2025 AIChE Annual Meeting

(448e) Generalized Molecular Property Imputation Using a Flexible Transformer Architecture

Authors

Ericka Miller, University of Notre Dame
Brett Savoie, Purdue University
Chemical data is fundamentally sparse, as molecular structures can serve as database keys for countless properties. Ideally, it would be possible to convert between databases with different properties for each molecule, or to fill in missing properties based on those that are available, or to fuse databases with partially overlapping properties. However, classical data imputation strategies based on primitive interpolation or structural regressors fail at these tasks.
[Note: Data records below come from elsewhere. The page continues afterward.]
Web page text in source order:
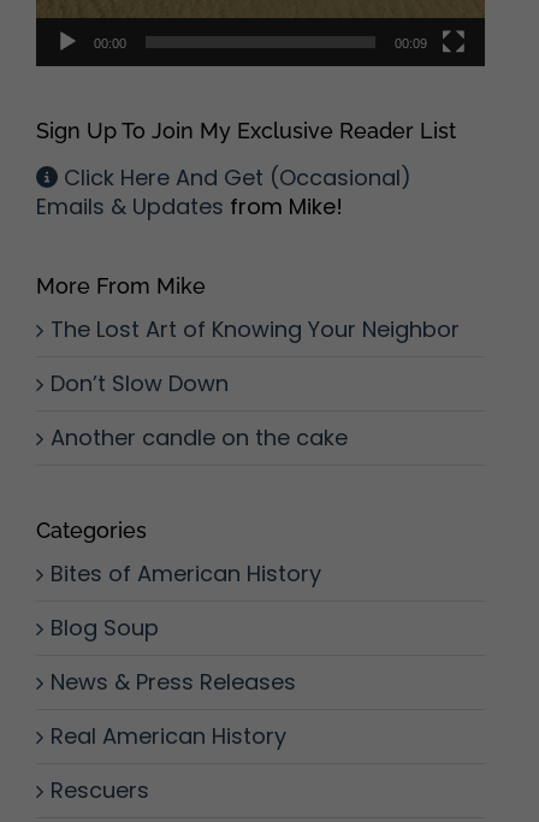
00:00 00:09
Sign Up To Join My Exclusive Reader List
Click Here And Get (Occasional)
Emails & Updates from Mike!
More From Mike
The Lost Art of Knowing Your Neighbor
Don’t Slow Down
Another candle on the cake
Categories
Bites of American History
Blog Soup
News & Press Releases
Real American History
Rescuers

Even in predicting a single property, there is typically additional known property information that is neglected or an incomplete structure that makes traditional methods unwise or inapplicable. Here, we present a more general paradigm of chemical property imputation that uses all available information in imputation, fusion, and conversion tasks. A robust transformer model architecture was developed for these generalized imputation tasks. We examine these capabilities in multiple trials using a dataset of approximately 16M organic molecules and 23 properties. Finally, we proffer an imputation protocol with the same architecture to impute a sparse dataset using only the data contained therein. The suitability of this protocol for general imputation is demonstrated by two case studies in which sparse data is imputed with an average R2 values of 0.79 and 0.85. These advances should herald more general models and strengthen our collective understanding of the relationships between molecules and their properties.